Across phases, we evaluated different approaches to help visually impaired participants access the Zoom videoconference platform. When the investigator used remote access control to initiate and end the telerehabilitation session for optical or electronic magnifiers in phase 3, participants reported less interference of the technology with the session as compared to earlier phases. We believe that remote access control greatly reduced the burden of managing the videoconferencing portal. Over the course of our phase 3 RCT, the increased use of Zoom videoconferencing due to the COVID-19 pandemic potentially increased patient confidence as many people in our society began using it for other interactions. Interestingly, a home visit from local Lions Club members to set up the videoconferencing in phase 2, prior to the pandemic, did not alleviate participants’ concerns about the interference of the technology, but Lions volunteers appeared to help with participants’ comfort and satisfaction levels. Perhaps the option to involve Lions volunteers can be reinstated when the pandemic ends and it becomes safer from a health standpoint for people to enter homes. 
Following phase 1 (pilot), we concluded that phone support alone to access telerehabilitation was inadequate for some participants, especially those who did not have a normally sighted acquaintance to help. Therefore, it was not surprising that overall satisfaction levels were lowest in phase 1, given that most had not used videoconferencing previously and needed quite a bit of support to connect via Zoom, and we were still trying to identify which hardware devices would provide adequate video and audio quality for the session. Across all three phases, ratings for being very satisfied with telerehabilitation were associated with the perception that the videoconferencing session was as accurate as in-person care. 
The demographics for all of our study participants (i.e., a median age of 73 years, 35% who were male, and 32% with BCVA of 20/60 [0.46 logMAR] or better) are similar to a previous study of outpatient vision rehabilitation at 28 private clinical centers that reported a median age of 77, 34% male, and 37% with BCVA of 0.46 logMAR or better,18 indicating our findings may be generalizable to typical patients seeking vision rehabilitation services in the United States. On the other hand, our findings may not be applicable to countries that have limited resources for the requisite technology, such as limited cellular data services in residential areas or ability to procure and ship loaner devices for the videoconferencing. As with most studies, there is a possibility of recruitment bias as our participants had to accept that they would be randomized to either telerehabilitation or in-office care, whereas some participants indicated during recruitment that they preferred only one of the modalities and therefore did not join the RCT in phase 3. 

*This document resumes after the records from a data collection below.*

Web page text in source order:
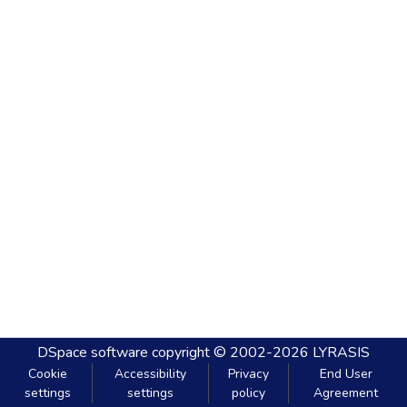
DSpace software copyright © 2002-2026 LYRASIS
Cookie
settings
Accessibility
settings
Privacy
policy
End User
Agreement
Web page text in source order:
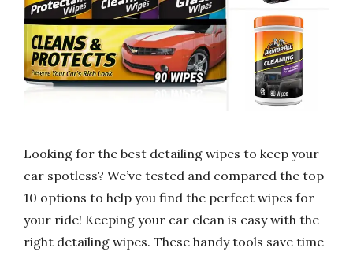
Looking for the best detailing wipes to keep your
car spotless? We’ve tested and compared the top
10 options to help you find the perfect wipes for
your ride! Keeping your car clean is easy with the
right detailing wipes. These handy tools save time
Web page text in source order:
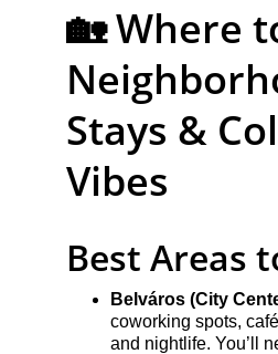
🏡 Where
Stays &
Vibes
Best Areas
Belváros (City
coworking spots,
and nightlife. You’ll
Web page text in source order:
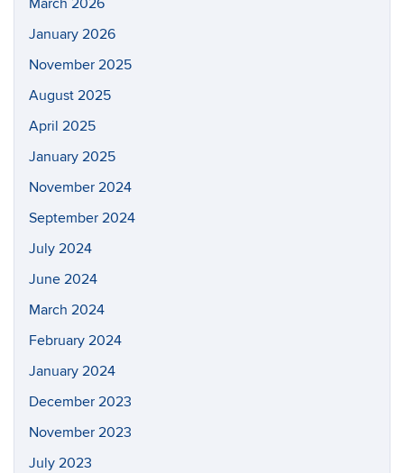
March 2026
January 2026
November 2025
August 2025
April 2025
January 2025
November 2024
September 2024
July 2024
June 2024
March 2024
February 2024
January 2024
December 2023
November 2023
July 2023
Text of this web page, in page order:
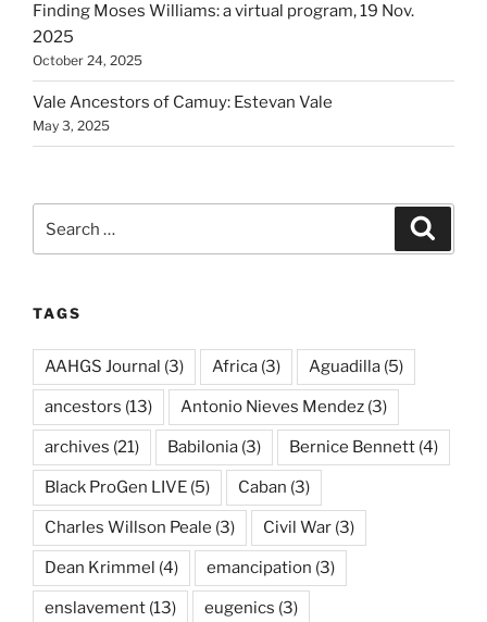
Finding Moses Williams: a virtual program, 19 Nov.
2025
October 24, 2025
Vale Ancestors of Camuy: Estevan Vale
May 3, 2025
for:
TAGS
AAHGS Journal (3) Africa (3) Aguadilla (5)
ancestors (13) Antonio Nieves Mendez (3)
archives (21) Babilonia (3) Bernice Bennett (4)
Black ProGen LIVE (5) Caban (3)
Charles Willson Peale (3) Civil War (3)
Dean Krimmel (4) emancipation (3)
enslavement (13) eugenics (3)
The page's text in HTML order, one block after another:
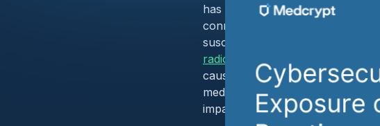
has faced a significant rise in
connected ecosystem used for
susceptible to cybersecurity
radiology practice notifying over
caused by theChange
medical imaging centers are
impacts of such breaches.
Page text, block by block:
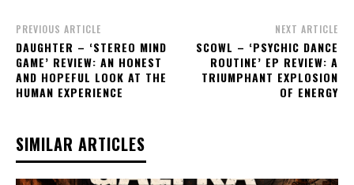
PREVIOUS ARTICLE
DAUGHTER – ‘STEREO MIND
GAME’ REVIEW: AN HONEST
AND HOPEFUL LOOK AT THE
HUMAN EXPERIENCE
NEXT ARTICLE
SCOWL – ‘PSYCHIC DANCE
ROUTINE’ EP REVIEW: A
TRIUMPHANT EXPLOSION
OF ENERGY
SIMILAR ARTICLES
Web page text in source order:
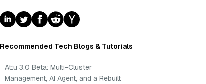
Recommended Tech Blogs & Tutorials
Attu 3.0 Beta: Multi-Cluster
Management, AI Agent, and a Rebuilt
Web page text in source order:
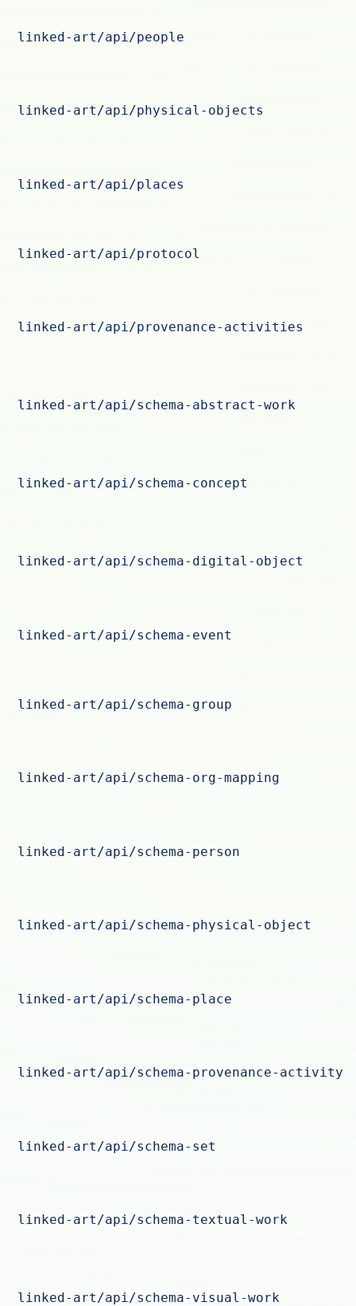
linked-art/api/people
linked-art/api/physical-objects
linked-art/api/places
linked-art/api/protocol
linked-art/api/provenance-activities
linked-art/api/schema-abstract-work
linked-art/api/schema-concept
linked-art/api/schema-digital-object
linked-art/api/schema-event
linked-art/api/schema-group
linked-art/api/schema-org-mapping
linked-art/api/schema-person
linked-art/api/schema-physical-object
linked-art/api/schema-place
linked-art/api/schema-provenance-activity
linked-art/api/schema-set
linked-art/api/schema-textual-work
linked-art/api/schema-visual-work
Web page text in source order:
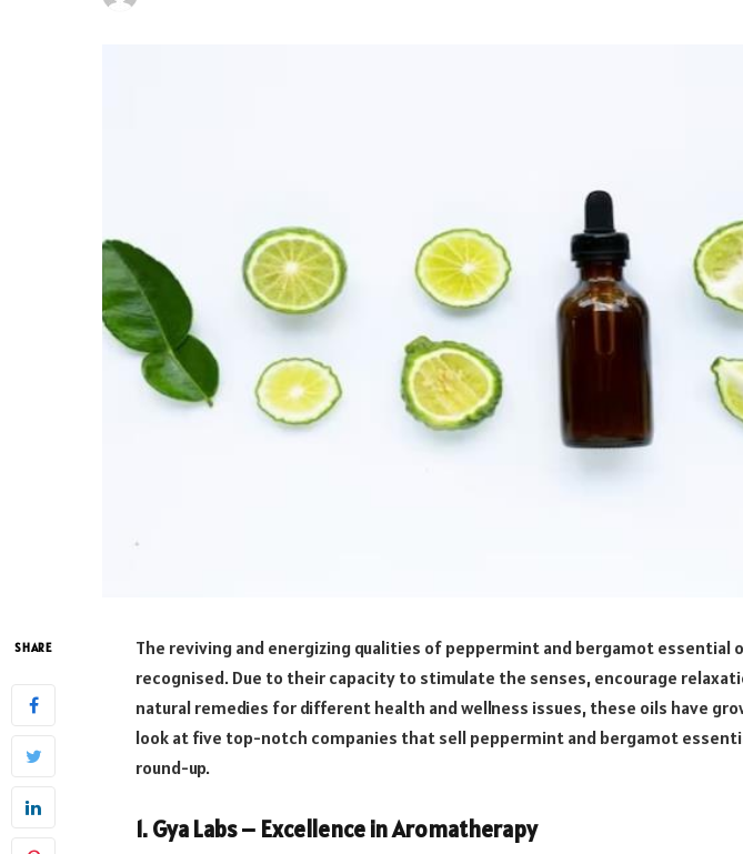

Our participants with portable electronic video magnifiers were more likely to indicate improvement post-telerehabilitation than those with optical magnifiers. This may be due to a greater learning demand to utilize various features and controls that are available on electronic magnifiers. Some of our participants with stand optical magnifiers reported their use improved after telerehabilitation, which agrees with the observations of our providers during the sessions since some participants were initially using stand magnifiers upside-down, as a handheld magnifier prior to training, or with the incorrect glasses (near glasses are required for most stand magnifier use). We did not specifically measure dexterity or whether participants had hand tremors, but physical disabilities other than vision did not limit self-reported improvement with the magnifier following training. Our vision rehabilitation providers followed standard clinical practice and did not dispense handheld magnifiers to patients who did not have the dexterity to use them properly, as stand magnifiers were prescribed in those cases. Our providers were able to accurately assess the angle and distance at which participants were holding the handheld magnifiers during telerehabilitation, in order to provide instruction on those aspects that are key to successful use of those devices. Future, larger studies of telerehabilitation should further evaluate whether efficacy varies according to the type of magnifier or the power of handheld optical magnifiers. All of our participants who never accessed the Internet reported that their optical or electronic magnifier use improved following telerehabilitation, indicating that individuals who are less inclined to use technology may benefit from magnifier training via telerehabilitation. Therefore, providers should provide accommodations, such as loaner equipment with remote access control, to ensure that telerehabilitation services are not limited to those who usually access the Internet and videoconferencing. 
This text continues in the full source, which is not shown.